▶ **TASK GOAL**:
Copy the records below line by line and word for word, from the very first line through the line with "Compromisos [229, 176]", omitting each picture.

(DATA RECORDS Opens)

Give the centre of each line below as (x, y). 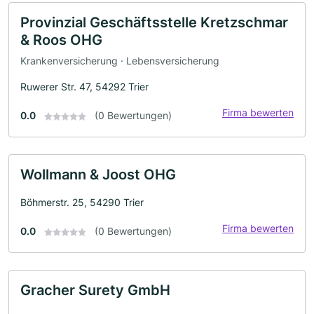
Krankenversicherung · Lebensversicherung (120, 60)
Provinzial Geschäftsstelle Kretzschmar (154, 23)
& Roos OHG (61, 40)
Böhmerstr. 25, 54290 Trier (82, 202)
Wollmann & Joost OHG (98, 174)
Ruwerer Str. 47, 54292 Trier (84, 86)
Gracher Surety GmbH (95, 290)
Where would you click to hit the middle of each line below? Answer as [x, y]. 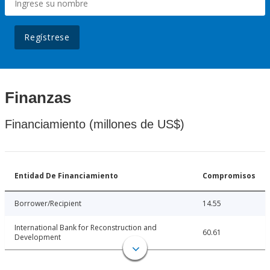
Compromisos [229, 176]
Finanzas [38, 98]
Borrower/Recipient [48, 204]
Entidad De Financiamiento [66, 176]
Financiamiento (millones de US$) [95, 124]
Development [38, 237]
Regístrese [47, 37]
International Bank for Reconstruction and [86, 228]
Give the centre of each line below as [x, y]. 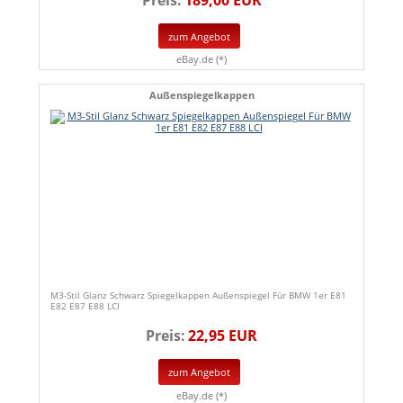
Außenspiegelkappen [201, 95]
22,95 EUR [223, 336]
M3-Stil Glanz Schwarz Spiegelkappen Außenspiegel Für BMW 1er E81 [198, 296]
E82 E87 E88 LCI [85, 306]
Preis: [166, 336]
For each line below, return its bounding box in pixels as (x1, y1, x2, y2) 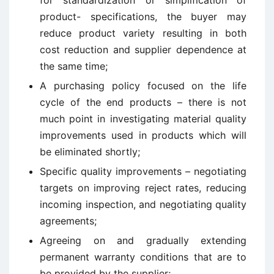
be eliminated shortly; (40, 146, 140, 158)
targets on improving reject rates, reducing (40, 182, 246, 194)
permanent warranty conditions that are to (40, 251, 246, 263)
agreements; (40, 215, 97, 227)
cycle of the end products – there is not (40, 96, 246, 108)
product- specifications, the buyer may (40, 10, 246, 23)
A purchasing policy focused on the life (40, 80, 246, 92)
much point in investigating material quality (40, 113, 246, 125)
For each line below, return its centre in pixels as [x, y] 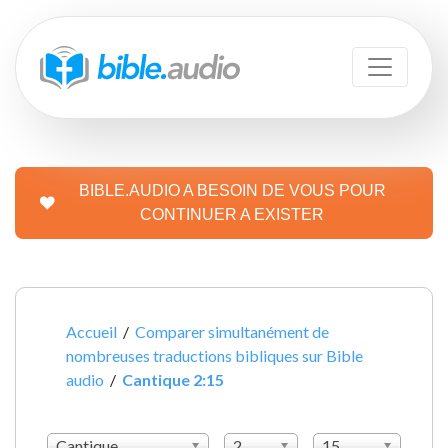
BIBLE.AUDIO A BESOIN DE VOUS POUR [232, 190]
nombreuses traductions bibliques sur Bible [215, 355]
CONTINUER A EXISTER [232, 214]
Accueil [92, 331]
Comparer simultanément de [232, 331]
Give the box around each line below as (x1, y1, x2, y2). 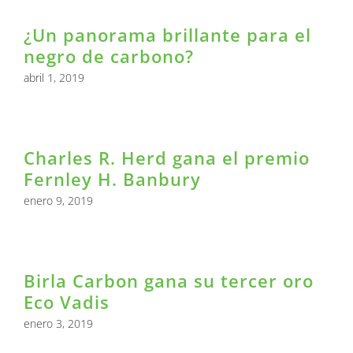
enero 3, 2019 (24, 316, 93, 332)
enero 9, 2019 (24, 193, 93, 209)
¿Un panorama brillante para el (24, 23, 311, 47)
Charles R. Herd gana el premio (24, 146, 310, 170)
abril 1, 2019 (24, 70, 84, 86)
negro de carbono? (24, 44, 194, 69)
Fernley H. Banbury (24, 167, 201, 191)
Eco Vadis (24, 290, 110, 314)
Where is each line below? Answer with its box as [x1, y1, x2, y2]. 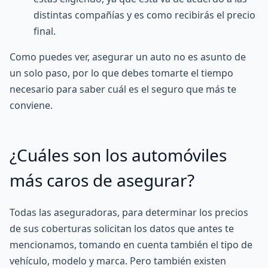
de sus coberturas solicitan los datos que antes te [10, 222, 234, 235]
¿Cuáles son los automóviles [10, 144, 227, 166]
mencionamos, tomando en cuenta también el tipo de [10, 238, 252, 251]
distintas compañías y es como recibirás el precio [33, 8, 255, 22]
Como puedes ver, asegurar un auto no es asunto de [10, 50, 246, 63]
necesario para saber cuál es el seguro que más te [10, 83, 236, 96]
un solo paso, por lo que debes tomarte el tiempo [10, 66, 233, 80]
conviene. [10, 99, 53, 112]
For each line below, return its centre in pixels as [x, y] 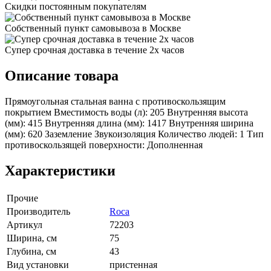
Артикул [24, 224]
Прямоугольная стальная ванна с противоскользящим [115, 101]
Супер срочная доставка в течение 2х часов [95, 50]
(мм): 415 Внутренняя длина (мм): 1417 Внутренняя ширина [129, 123]
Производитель [38, 211]
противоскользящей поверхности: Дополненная [104, 145]
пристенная [133, 264]
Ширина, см [32, 238]
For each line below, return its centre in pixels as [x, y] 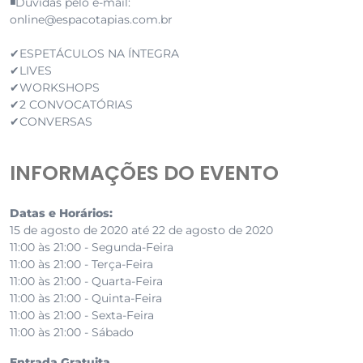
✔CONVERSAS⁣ [51, 122]
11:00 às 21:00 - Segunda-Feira [92, 248]
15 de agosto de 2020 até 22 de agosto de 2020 [141, 231]
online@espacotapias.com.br [91, 20]
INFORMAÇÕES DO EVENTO [144, 173]
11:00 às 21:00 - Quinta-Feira [86, 299]
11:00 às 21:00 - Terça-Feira [81, 265]
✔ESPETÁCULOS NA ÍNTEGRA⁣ [94, 54]
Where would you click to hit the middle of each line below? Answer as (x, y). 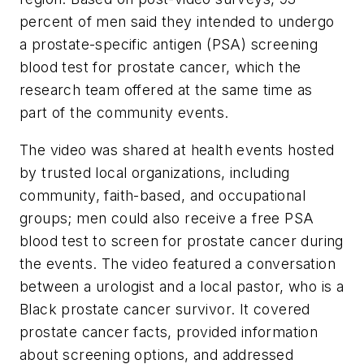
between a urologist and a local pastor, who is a (182, 286)
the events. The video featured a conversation (178, 263)
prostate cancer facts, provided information (169, 331)
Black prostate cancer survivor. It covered (165, 309)
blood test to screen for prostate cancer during (182, 240)
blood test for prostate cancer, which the (160, 67)
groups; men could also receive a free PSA (167, 218)
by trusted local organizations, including (155, 172)
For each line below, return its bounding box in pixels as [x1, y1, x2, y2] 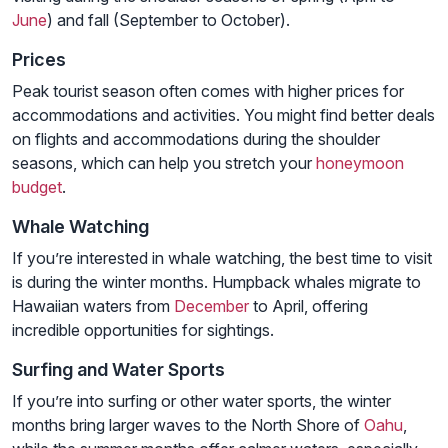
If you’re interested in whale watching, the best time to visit [12, 248, 432, 269]
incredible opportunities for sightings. [12, 320, 274, 341]
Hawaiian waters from [12, 296, 174, 317]
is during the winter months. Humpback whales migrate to [12, 272, 421, 293]
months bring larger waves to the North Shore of [12, 415, 364, 436]
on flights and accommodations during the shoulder [12, 129, 380, 150]
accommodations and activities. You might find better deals [12, 105, 435, 126]
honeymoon [316, 153, 404, 174]
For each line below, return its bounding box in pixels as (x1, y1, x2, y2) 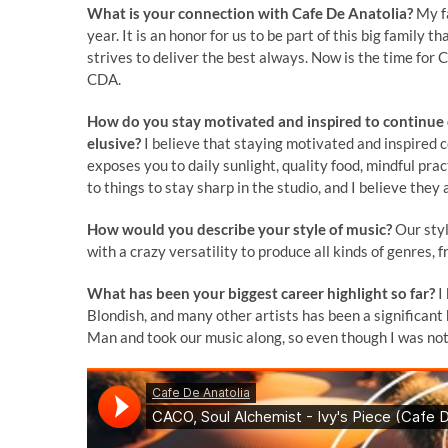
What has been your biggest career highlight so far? (87, 283, 438, 302)
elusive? (87, 133, 141, 152)
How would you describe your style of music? (87, 219, 392, 238)
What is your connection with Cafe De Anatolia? (87, 3, 413, 22)
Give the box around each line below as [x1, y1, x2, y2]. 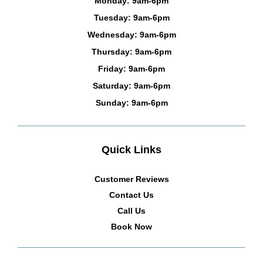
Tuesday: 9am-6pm [93, 12, 170, 22]
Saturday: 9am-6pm [93, 80, 170, 90]
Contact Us [109, 190, 154, 200]
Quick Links [102, 143, 161, 156]
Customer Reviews [94, 174, 169, 184]
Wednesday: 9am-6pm [87, 29, 176, 39]
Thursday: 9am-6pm [92, 46, 171, 56]
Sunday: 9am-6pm [95, 97, 168, 107]
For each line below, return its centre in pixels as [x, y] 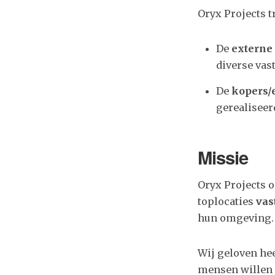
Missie [223, 157]
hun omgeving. [236, 218]
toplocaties [227, 201]
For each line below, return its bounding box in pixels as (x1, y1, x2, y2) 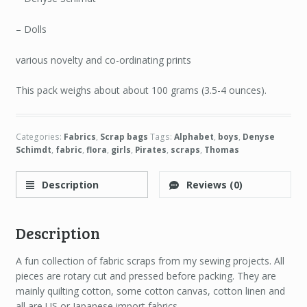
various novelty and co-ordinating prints (15, 53, 191, 66)
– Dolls (15, 22, 47, 36)
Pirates (134, 143, 167, 156)
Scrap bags (99, 130, 148, 143)
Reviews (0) (184, 177, 243, 191)
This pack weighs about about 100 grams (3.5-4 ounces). (15, 84, 267, 97)
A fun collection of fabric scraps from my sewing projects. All (15, 254, 284, 268)
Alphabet (173, 130, 214, 143)
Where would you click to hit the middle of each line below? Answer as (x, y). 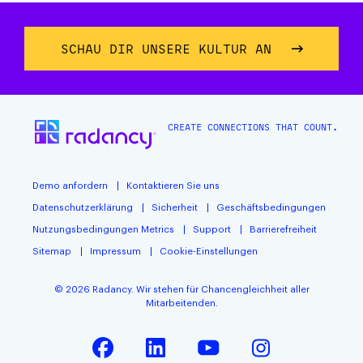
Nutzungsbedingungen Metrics (103, 230)
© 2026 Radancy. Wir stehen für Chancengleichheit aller (181, 290)
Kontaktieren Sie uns (173, 186)
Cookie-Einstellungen (209, 252)
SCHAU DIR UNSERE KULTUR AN (170, 48)
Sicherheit (175, 208)
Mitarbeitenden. (181, 303)
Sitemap (52, 252)
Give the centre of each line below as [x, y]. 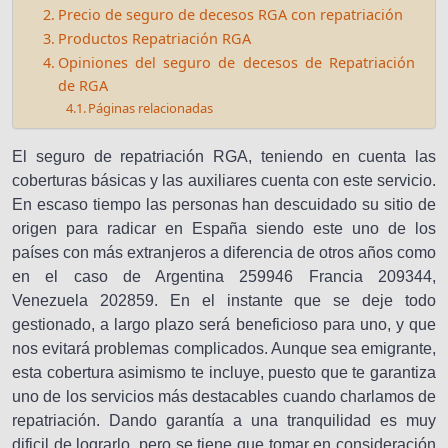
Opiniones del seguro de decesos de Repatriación [236, 62]
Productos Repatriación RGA [154, 38]
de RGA [82, 85]
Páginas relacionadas [151, 108]
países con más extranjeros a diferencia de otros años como [224, 252]
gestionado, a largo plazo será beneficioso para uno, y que [224, 324]
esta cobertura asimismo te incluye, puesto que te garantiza [224, 372]
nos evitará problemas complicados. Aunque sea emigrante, [224, 348]
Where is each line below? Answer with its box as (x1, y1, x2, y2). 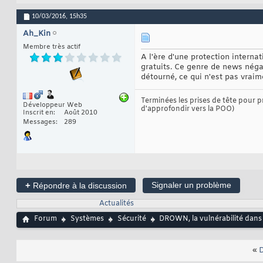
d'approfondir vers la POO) (141, 104, 234, 114)
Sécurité (117, 214, 146, 224)
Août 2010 (64, 109, 97, 117)
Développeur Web (23, 101, 82, 110)
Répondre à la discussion (31, 181, 127, 191)
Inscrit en (23, 109, 53, 117)
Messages (23, 118, 56, 127)
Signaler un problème (151, 180, 231, 190)
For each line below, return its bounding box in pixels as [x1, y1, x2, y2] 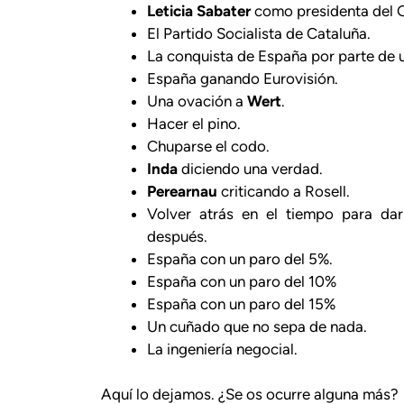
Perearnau [147, 181, 217, 200]
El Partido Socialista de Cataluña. [147, 23, 371, 42]
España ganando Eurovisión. [147, 69, 338, 87]
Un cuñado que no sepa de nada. [147, 317, 367, 335]
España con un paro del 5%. [147, 249, 333, 268]
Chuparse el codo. [147, 136, 270, 155]
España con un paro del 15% [147, 294, 335, 313]
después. [147, 226, 207, 245]
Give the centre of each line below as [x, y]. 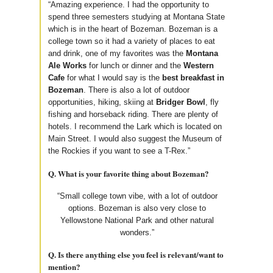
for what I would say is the [113, 78]
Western [199, 66]
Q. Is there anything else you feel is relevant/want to [136, 255]
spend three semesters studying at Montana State [136, 17]
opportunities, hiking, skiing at [102, 102]
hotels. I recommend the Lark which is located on [135, 127]
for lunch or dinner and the [136, 66]
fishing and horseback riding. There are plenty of [133, 115]
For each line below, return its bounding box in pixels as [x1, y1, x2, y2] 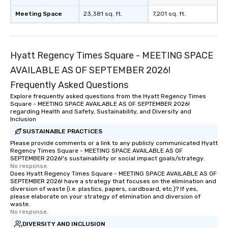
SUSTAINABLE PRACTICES [22, 127, 102, 135]
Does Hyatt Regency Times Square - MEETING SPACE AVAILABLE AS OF [10, 170, 217, 178]
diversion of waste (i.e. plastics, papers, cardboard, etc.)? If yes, [10, 185, 198, 193]
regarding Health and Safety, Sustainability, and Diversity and [10, 108, 191, 116]
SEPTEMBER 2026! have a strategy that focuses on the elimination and [10, 178, 216, 185]
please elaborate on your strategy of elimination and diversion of [10, 193, 201, 201]
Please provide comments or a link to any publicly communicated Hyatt [10, 139, 218, 147]
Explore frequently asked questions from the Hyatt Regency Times [10, 93, 206, 100]
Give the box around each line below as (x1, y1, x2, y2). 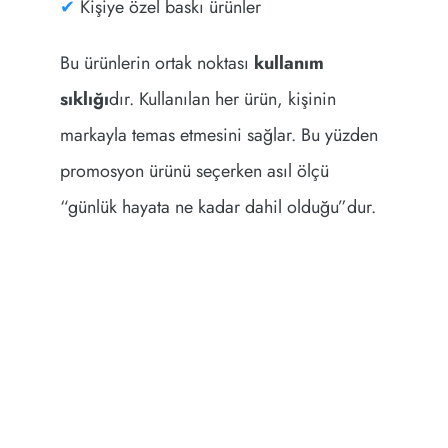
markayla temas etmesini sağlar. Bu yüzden (59, 121, 378, 148)
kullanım (253, 49, 324, 76)
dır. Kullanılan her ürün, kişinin (108, 85, 336, 112)
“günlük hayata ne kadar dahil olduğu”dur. (59, 193, 376, 220)
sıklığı (59, 85, 109, 112)
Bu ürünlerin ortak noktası (59, 49, 254, 76)
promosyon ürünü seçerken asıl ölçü (59, 157, 329, 184)
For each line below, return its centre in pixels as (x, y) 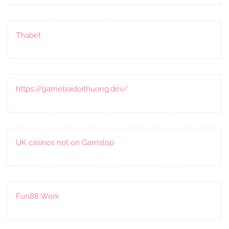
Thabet (28, 35)
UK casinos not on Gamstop (65, 142)
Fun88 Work (38, 196)
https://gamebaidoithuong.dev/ (72, 89)
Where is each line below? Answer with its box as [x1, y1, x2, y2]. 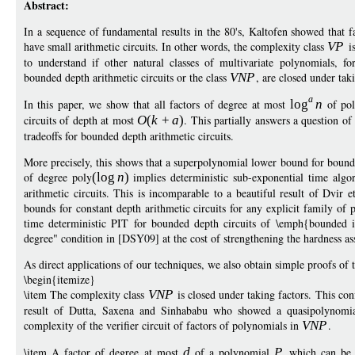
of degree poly [24, 170, 92, 185]
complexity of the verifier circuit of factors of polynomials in [24, 318, 302, 333]
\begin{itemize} [24, 272, 95, 287]
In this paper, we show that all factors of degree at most [24, 97, 290, 112]
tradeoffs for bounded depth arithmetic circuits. [24, 128, 234, 143]
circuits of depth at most [24, 113, 137, 128]
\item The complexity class [24, 287, 148, 302]
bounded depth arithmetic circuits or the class [24, 70, 230, 85]
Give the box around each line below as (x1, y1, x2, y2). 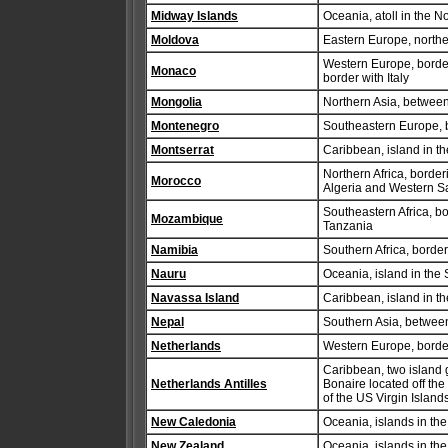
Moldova (151, 33, 199, 47)
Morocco (151, 174, 201, 188)
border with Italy (323, 71, 409, 85)
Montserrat (151, 143, 214, 157)
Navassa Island (151, 291, 239, 305)
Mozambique (151, 212, 223, 226)
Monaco (151, 64, 196, 78)
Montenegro (151, 119, 219, 133)
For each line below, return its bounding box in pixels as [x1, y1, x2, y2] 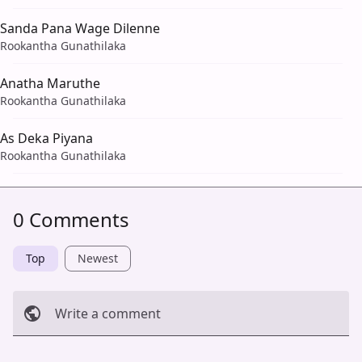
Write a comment [55, 305, 161, 323]
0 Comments [13, 206, 129, 234]
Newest [78, 250, 118, 267]
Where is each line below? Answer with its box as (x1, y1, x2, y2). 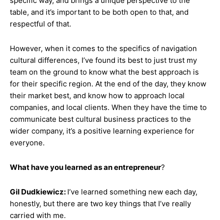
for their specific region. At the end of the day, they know (10, 79, 206, 88)
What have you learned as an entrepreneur (10, 163, 161, 172)
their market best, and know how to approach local (10, 91, 185, 100)
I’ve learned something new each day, (67, 187, 197, 196)
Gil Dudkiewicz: (10, 187, 67, 196)
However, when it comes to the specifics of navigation (10, 44, 197, 53)
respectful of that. (10, 19, 71, 28)
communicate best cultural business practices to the (10, 114, 191, 124)
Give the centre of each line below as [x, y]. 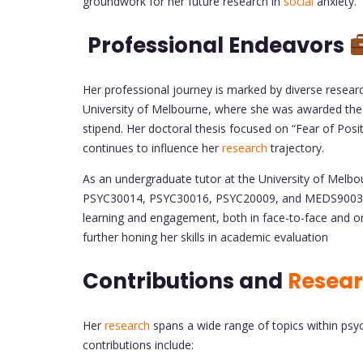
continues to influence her [152, 148]
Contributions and [185, 281]
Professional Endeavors [216, 45]
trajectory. [296, 148]
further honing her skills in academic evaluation [205, 237]
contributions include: [138, 345]
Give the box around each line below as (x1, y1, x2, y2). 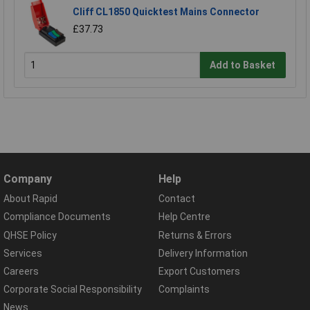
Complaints (158, 284, 210, 295)
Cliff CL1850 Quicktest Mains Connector (73, 6, 259, 18)
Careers (3, 265, 39, 277)
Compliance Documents (3, 211, 111, 223)
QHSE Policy (3, 229, 57, 241)
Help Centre (158, 211, 210, 223)
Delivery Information (158, 247, 248, 259)
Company (3, 172, 52, 186)
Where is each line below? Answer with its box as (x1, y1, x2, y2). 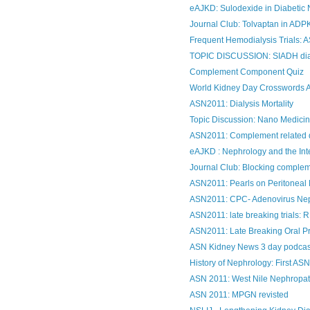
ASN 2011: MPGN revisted (189, 289, 289, 300)
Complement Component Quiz (189, 66, 304, 77)
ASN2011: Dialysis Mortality (189, 98, 293, 109)
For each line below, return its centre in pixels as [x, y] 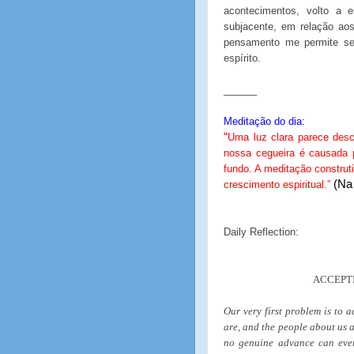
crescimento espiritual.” [277, 185]
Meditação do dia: [264, 121]
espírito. [242, 58]
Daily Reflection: [261, 232]
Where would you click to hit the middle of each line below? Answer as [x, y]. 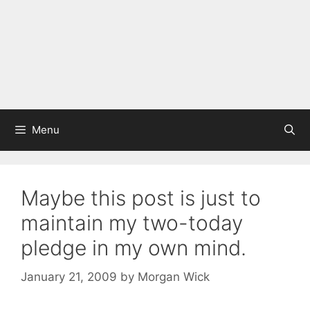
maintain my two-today [132, 223]
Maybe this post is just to [141, 198]
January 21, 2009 [69, 276]
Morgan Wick [174, 276]
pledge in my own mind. [134, 248]
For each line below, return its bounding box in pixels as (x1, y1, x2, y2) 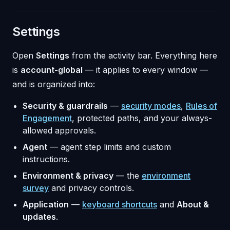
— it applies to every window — (83, 65, 208, 75)
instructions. (23, 154, 70, 165)
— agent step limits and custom (47, 142, 171, 152)
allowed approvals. (23, 125, 96, 136)
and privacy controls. (49, 183, 134, 194)
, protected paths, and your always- (72, 113, 212, 124)
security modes (121, 101, 181, 111)
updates (23, 212, 56, 222)
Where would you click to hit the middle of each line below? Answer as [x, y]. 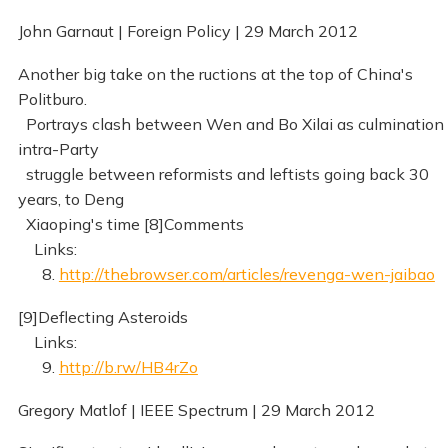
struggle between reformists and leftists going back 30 [223, 173]
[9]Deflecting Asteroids [102, 316]
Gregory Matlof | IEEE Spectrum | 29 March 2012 [196, 409]
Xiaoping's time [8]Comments [130, 223]
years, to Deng [70, 198]
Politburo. [52, 98]
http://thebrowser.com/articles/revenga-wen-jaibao [246, 273]
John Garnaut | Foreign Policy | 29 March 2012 [187, 30]
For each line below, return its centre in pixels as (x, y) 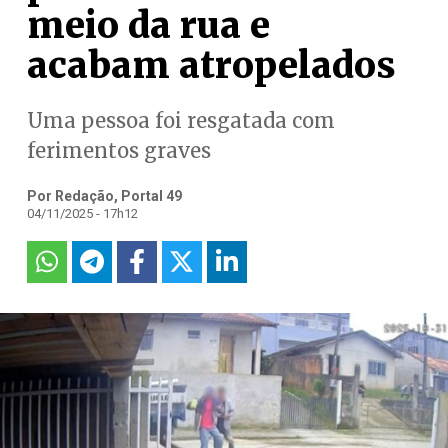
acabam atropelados (211, 65)
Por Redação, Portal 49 (104, 196)
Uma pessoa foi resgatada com (180, 120)
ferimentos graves (118, 150)
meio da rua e (148, 25)
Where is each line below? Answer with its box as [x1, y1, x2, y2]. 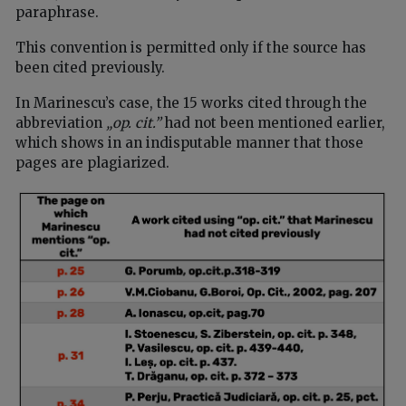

(DATA RECORDS Closes)

▶ **WORKED SOLUTION**:
Give the centre of each line below as (x, y). 
Krankenversicherung · Lebensversicherung (120, 60)
Provinzial Geschäftsstelle Kretzschmar (154, 23)
& Roos OHG (61, 40)
Böhmerstr. 25, 54290 Trier (82, 202)
Wollmann & Joost OHG (98, 174)
Ruwerer Str. 47, 54292 Trier (84, 86)
Gracher Surety GmbH (95, 290)
Where would you click to hit the middle of each line below? Answer as [x, y]. 
Compromisos [229, 176]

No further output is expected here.